Get the indices where the y value of two consecutive time steps have different sign. Use linear interpolation between these points to generate new x values where y is zero.
First, a smaller example to make it easier to get a feeling for the linear interpolation and which points are added to the original data:
# original data
d <- data.frame(x = 1:6,
y = c(-1, 2, 1, 2, -1, 1))
# coerce to data.table
library(data.table)
setDT(d)
# make sure data is ordered by x
setorder(d, x)
# add a grouping variable
# only to keep track of original and interpolated points in this example
d[ , g := "orig"]
# interpolation
d2 = d[ , {
ix = .I[c(FALSE, abs(diff(sign(d$y))) == 2)]
if(length(ix)){
pred_x = sapply(ix, function(i) approx(x = y[c(i-1, i)], y = x[c(i-1, i)], xout = 0)$y)

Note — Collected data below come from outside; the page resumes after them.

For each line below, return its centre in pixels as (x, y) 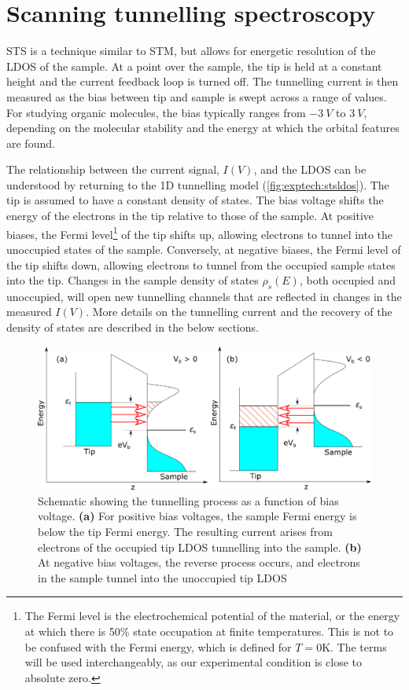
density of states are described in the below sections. (133, 327)
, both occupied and (348, 280)
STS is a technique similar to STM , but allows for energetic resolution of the (191, 51)
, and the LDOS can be (310, 169)
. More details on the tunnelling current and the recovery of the (239, 312)
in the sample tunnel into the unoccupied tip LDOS (162, 577)
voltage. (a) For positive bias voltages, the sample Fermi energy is (197, 516)
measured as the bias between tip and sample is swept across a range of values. (197, 96)
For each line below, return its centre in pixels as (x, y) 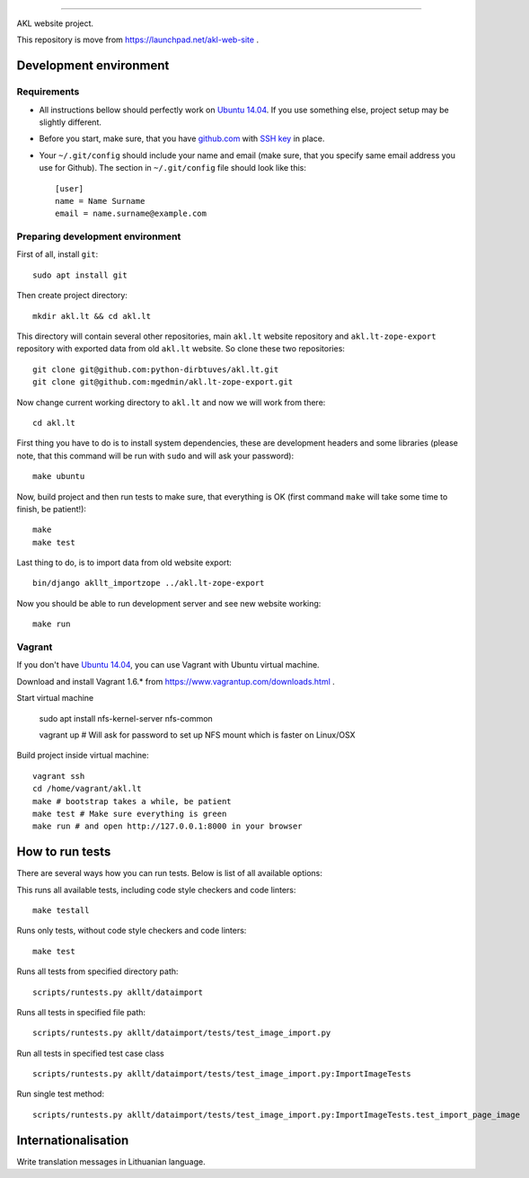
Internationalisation (73, 1140)
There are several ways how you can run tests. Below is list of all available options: (169, 873)
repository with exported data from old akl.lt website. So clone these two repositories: (181, 349)
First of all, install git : (57, 254)
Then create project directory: (72, 296)
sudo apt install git (80, 275)
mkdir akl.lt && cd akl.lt (92, 316)
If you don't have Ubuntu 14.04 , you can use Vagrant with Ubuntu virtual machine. (168, 665)
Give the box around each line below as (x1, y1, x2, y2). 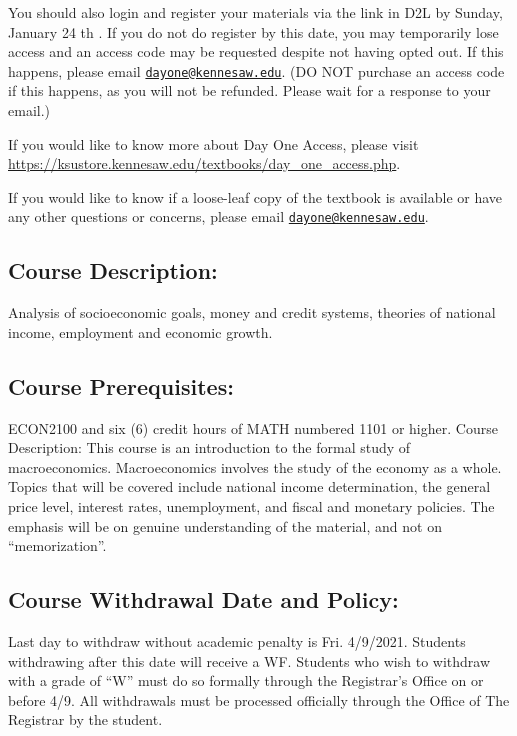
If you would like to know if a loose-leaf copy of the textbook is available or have (8, 186, 503, 207)
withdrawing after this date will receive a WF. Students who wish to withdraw (8, 650, 491, 671)
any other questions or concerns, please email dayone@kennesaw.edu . (8, 206, 429, 227)
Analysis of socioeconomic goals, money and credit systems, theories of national (8, 302, 496, 323)
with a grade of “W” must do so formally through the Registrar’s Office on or (8, 670, 484, 691)
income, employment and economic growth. (8, 321, 273, 342)
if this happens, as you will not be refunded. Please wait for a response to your (8, 80, 491, 101)
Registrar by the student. (8, 709, 163, 730)
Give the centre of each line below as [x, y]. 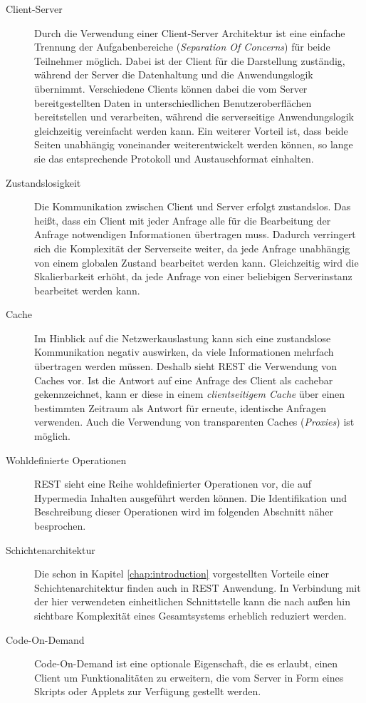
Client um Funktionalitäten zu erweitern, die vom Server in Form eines [189, 677]
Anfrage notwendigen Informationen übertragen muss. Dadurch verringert [195, 234]
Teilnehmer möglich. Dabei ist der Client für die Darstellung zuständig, [190, 60]
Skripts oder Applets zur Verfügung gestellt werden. [148, 691]
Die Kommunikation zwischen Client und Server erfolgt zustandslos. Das [193, 206]
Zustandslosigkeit [43, 182]
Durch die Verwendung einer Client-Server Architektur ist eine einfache [190, 32]
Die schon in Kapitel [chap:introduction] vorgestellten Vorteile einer [182, 574]
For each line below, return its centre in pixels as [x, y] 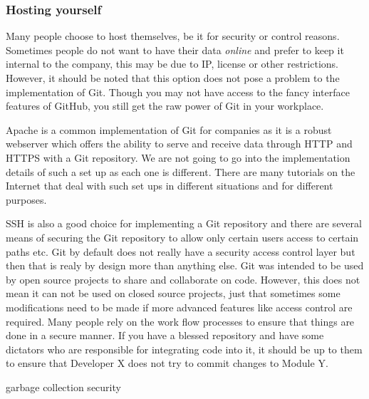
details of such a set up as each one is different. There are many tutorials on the [181, 171]
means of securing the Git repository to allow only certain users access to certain [182, 237]
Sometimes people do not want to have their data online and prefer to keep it [175, 50]
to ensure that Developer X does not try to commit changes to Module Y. [167, 363]
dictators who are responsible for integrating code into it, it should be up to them [184, 349]
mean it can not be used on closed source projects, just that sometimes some [173, 293]
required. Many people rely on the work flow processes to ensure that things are [180, 321]
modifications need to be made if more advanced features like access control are [179, 307]
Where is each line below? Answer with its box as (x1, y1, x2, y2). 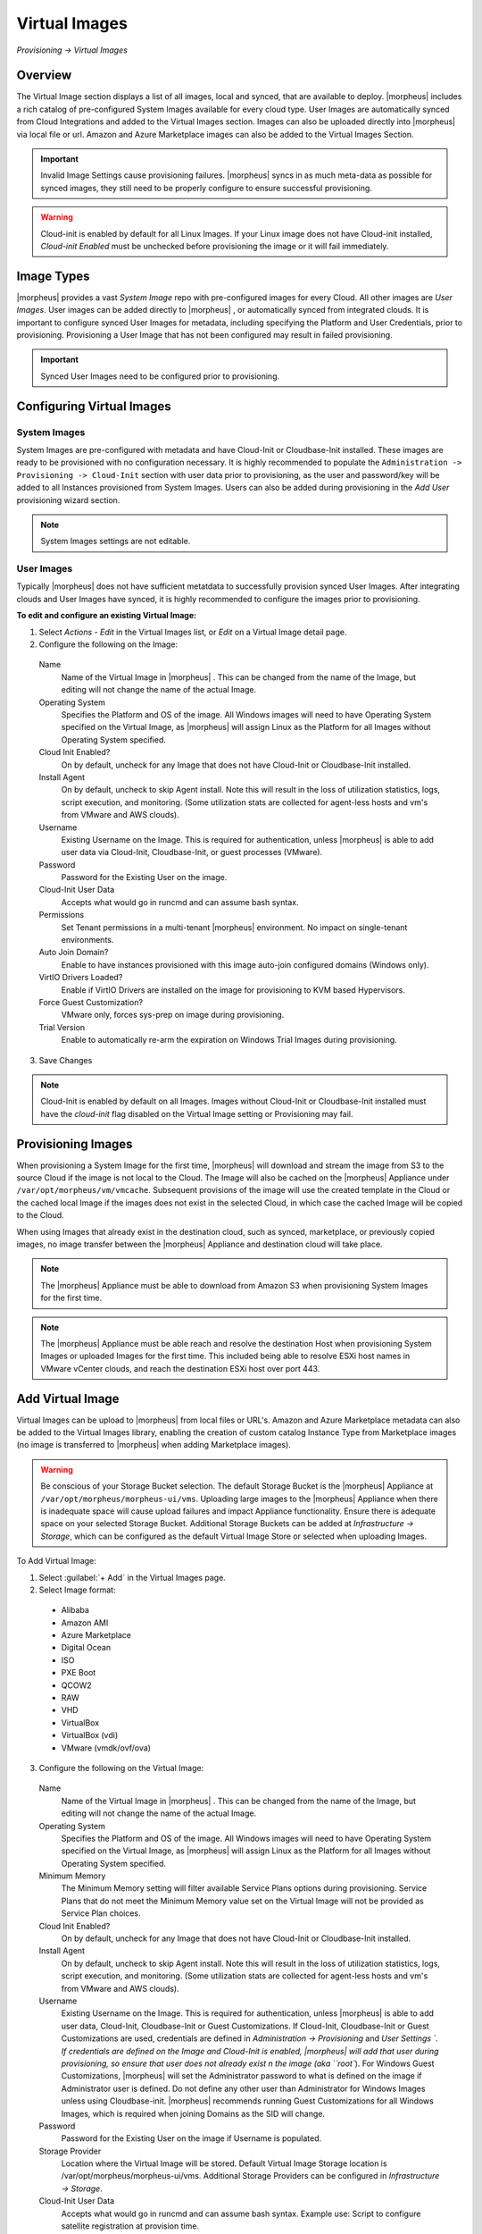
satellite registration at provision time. (61, 2221, 200, 2231)
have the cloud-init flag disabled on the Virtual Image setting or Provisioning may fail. (40, 1108, 353, 1119)
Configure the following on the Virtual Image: (38, 1762, 204, 1773)
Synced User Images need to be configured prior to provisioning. (40, 371, 280, 382)
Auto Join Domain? (38, 947, 109, 958)
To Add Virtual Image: (16, 1556, 97, 1566)
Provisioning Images (16, 1136, 133, 1152)
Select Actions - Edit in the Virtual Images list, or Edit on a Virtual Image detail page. (38, 626, 347, 637)
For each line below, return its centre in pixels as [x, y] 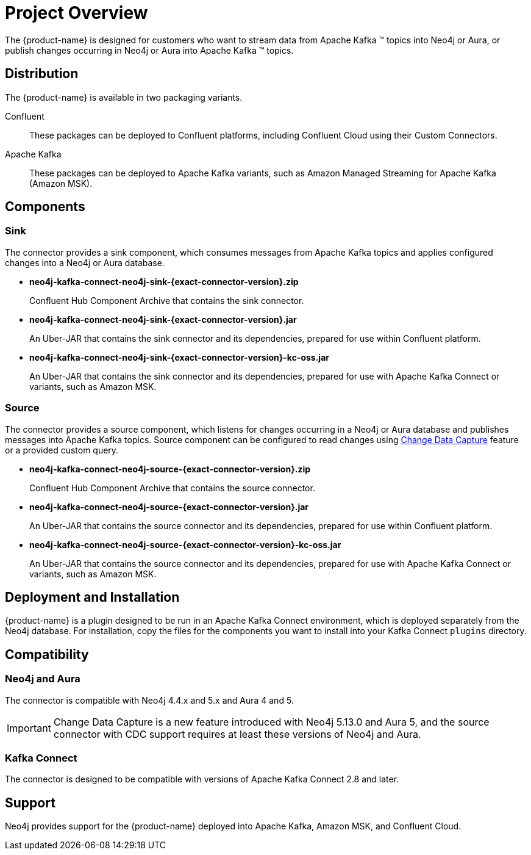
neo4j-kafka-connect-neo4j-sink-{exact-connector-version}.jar [163, 319]
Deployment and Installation [92, 597]
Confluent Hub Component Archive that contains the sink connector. [167, 300]
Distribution [42, 74]
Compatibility [47, 654]
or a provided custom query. [62, 450]
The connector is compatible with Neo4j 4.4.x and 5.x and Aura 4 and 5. [149, 700]
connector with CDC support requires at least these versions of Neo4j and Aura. [237, 734]
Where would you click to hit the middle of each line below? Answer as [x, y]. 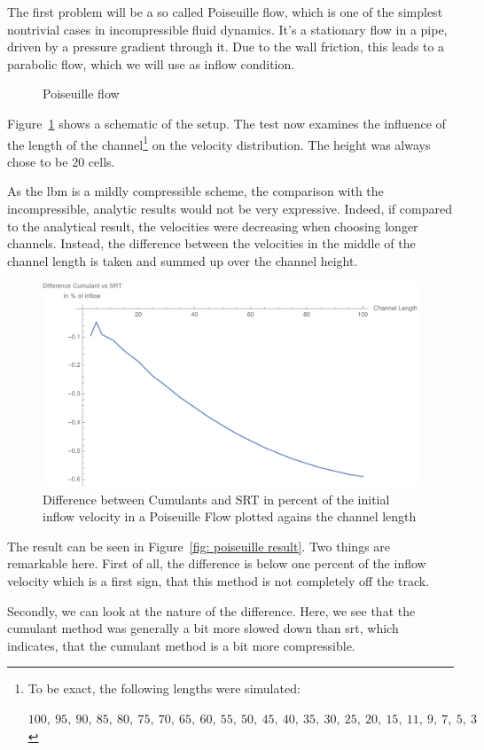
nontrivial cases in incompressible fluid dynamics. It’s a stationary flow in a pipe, [227, 29]
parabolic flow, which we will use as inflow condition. [151, 63]
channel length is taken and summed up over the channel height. [183, 260]
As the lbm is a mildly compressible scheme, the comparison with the [195, 191]
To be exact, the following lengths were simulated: [164, 688]
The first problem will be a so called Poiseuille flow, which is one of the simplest [225, 12]
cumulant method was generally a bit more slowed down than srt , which [203, 628]
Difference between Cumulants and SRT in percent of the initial [216, 499]
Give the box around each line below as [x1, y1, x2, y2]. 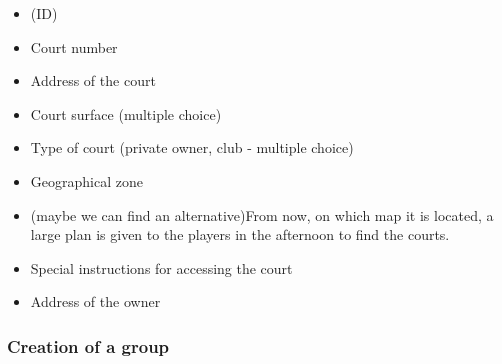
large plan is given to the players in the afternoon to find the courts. [30, 224, 450, 245]
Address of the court [30, 70, 156, 91]
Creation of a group [7, 333, 170, 358]
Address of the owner [30, 291, 161, 312]
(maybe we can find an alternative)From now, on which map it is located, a [30, 204, 494, 225]
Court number [30, 36, 118, 57]
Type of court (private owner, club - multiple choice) [30, 137, 354, 158]
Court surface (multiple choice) [30, 103, 222, 124]
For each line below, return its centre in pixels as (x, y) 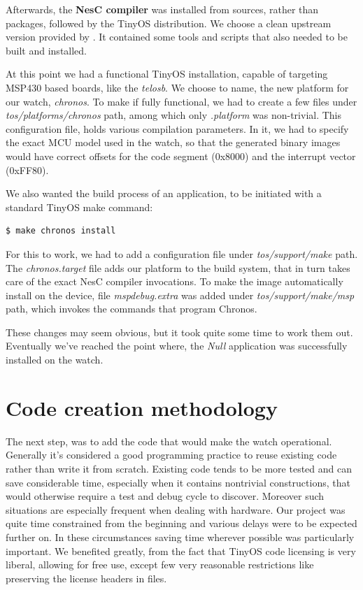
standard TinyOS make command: (79, 207)
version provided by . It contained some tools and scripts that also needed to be (177, 37)
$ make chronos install (61, 231)
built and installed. (47, 50)
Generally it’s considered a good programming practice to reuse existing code (171, 455)
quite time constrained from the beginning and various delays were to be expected (181, 523)
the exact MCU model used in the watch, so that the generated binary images (173, 142)
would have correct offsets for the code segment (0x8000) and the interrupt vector (181, 156)
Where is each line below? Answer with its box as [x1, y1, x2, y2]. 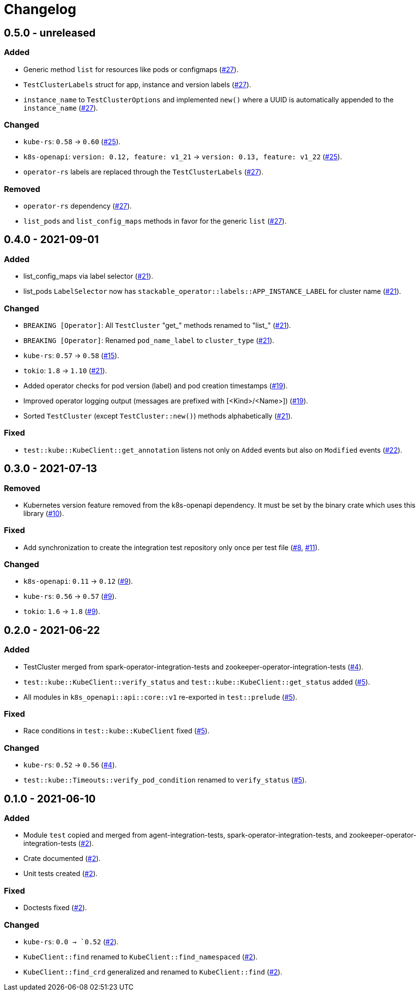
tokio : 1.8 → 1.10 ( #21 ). [23, 366, 107, 375]
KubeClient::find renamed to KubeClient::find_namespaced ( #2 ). [23, 952, 258, 961]
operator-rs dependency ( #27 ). [23, 202, 132, 210]
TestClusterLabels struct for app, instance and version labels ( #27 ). [23, 80, 251, 89]
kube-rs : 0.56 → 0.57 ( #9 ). [23, 592, 117, 601]
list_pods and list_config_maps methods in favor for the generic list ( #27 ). [23, 217, 287, 226]
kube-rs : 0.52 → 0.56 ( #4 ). [23, 761, 117, 769]
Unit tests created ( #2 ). [23, 869, 98, 878]
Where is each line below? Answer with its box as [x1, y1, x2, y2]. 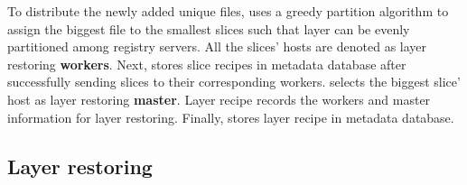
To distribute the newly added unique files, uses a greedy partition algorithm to [7, 2, 449, 20]
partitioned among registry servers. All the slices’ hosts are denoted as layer [7, 37, 427, 56]
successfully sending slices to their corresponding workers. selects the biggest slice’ [7, 72, 461, 91]
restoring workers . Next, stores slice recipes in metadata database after [7, 54, 406, 73]
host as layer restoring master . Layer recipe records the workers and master [7, 89, 431, 108]
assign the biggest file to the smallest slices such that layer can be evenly [7, 19, 410, 38]
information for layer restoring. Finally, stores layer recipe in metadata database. [7, 107, 454, 126]
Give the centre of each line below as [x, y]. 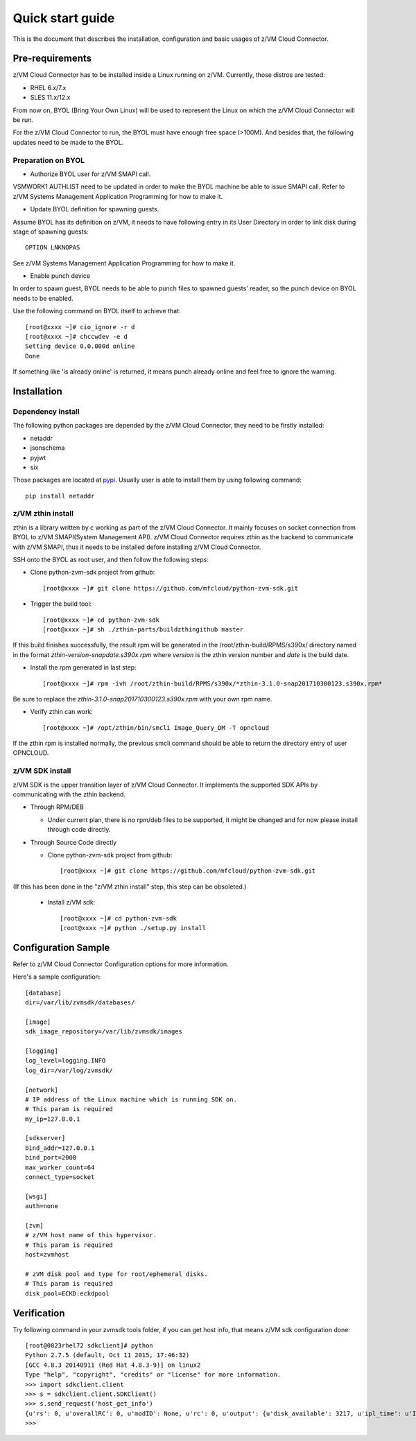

rbindlist(.(.SD, data.table(x = pred_x, y = 0, g = "new")))} else .SD
}]
d2
# x y grp
# 1 1.000000 -1 orig
# 2 2.000000 2 orig
# 3 3.000000 1 orig
# 4 4.000000 2 orig
# 5 5.000000 -1 orig
# 6 6.000000 1 orig
# 13 1.333333 0 new
# 11 4.666667 0 new
# 12 5.500000 0 new
Plot with original and new points differentiated by color:
ggplot(data = d2, aes(x = x, y = y)) +
geom_area(data = d2[y <= 0], fill = "red", alpha = 0.2) +
geom_area(data = d2[y >= 0], fill = "blue", alpha = 0.2) +
geom_point(aes(color = g), size = 4) +
scale_color_manual(values = c("red", "black")) +
theme_bw()
Apply on OP’s data:
d = as.data.table(orig)
# setorder(d, year)
d2 = d[ , {
ix = .I[c(FALSE, abs(diff(sign(d$afw))) == 2)]
if(length(ix)){
pred_yr = sapply(ix, function(i) approx(afw[c(i-1, i)], year[c(i-1, i)], xout = 0)$y)
rbindlist(.(.SD, data.table(year = pred_yr, afw = 0)))} else .SD}]
ggplot(data = d2, aes(x = year, y = afw)) +
geom_area(data = d2[afw <= 0], fill = "red") +
geom_area(data = d2[afw >= 0], fill = "blue") +
theme_bw()
In reply to @Jason Whythe’s comment, the method above can be modified to account for grouped data. The interpolation is made within each group, and the plot is facetted by group:
# data grouped by 'id'
d = data.table(
id = rep(c("a", "b", "c"), c(6, 5, 4)),
x = as.numeric(c(1:6, 1:5, 1:4)),
y = c(-1, 2, 1, 2, -1, 1,
0, -2, 0, -1, -2,
2, 1, -1, 1.5))
# again, this variable is just added for illustration
d[ , g := "orig"]
d2 = d[ , {
ix = .I[c(FALSE, abs(diff(sign(.SD$y))) == 2)]
if(length(ix)){
pred_x = sapply(ix, function(i) approx(x = d$y[c(i-1, i)], y = d$x[c(i-1, i)], xout = 0)$y)
rbindlist(.(.SD, data.table(x = pred_x, y = 0, g = "new")))} else .SD
}, by = id]
ggplot(data = d2, aes(x = x, y = y)) +
facet_wrap(~ id) +
geom_area(data = d2[y <= 0], fill = "red", alpha = 0.2) +
geom_area(data = d2[y >= 0], fill = "blue", alpha = 0.2) +
geom_point(aes(color = g), size = 4) +
scale_color_manual(values = c("red", "black")) +
theme_bw()
For an alternative base
solution adapted from @kohske‘s answer here (credits to him), see previous edits.